Try bumping the font-size on #header #search up to see things resize.

Worth knowing, Helvetica is wider than Arial, which is why it might look fine
on Windows and too wide on Mac.

------
kilian
Fun idea!

Tiny nitpick: Change the width of #content to auto. Same effect (as wide as
the page) but right now there is a horizontal scrollbar.
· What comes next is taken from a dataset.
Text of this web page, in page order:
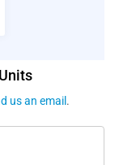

At Shuffler.fm we used a small trick that, for all our ajax links would
forward the Facebook crawler to a page with just the metadata for a specific
page, worked very well.

------
adamjernst
All-client-side JS stuff is really exciting and now that we have URL control
in the browser and performant JS engines in browsers, it's only going to get
better. This site is a great example of where things are headed.

------
jrussbowman
If you like this kind of development, I'd suggest you check out YQL. I built
www.choip.me which handles most of the interface and twitter interaction using
yql to interact with twitter, that's a good example. I haven't touched
choip.me in a long time, just never turned it off so I'm sure portions of it
are broken.

Another example of where I've done this is with the autocomplete at
unscatter.com, where I used yql to pull data from Blekko. yql for sites that
haven't blocked it can be a pretty invaluable tool for doing client side
development against websites/apis.

------
Animus7
The title is misleading. It's not 100% client-side if it queries facebook's
servers. And it will only scale as well as S3 and facebook allow. That's a far
cry from infinite.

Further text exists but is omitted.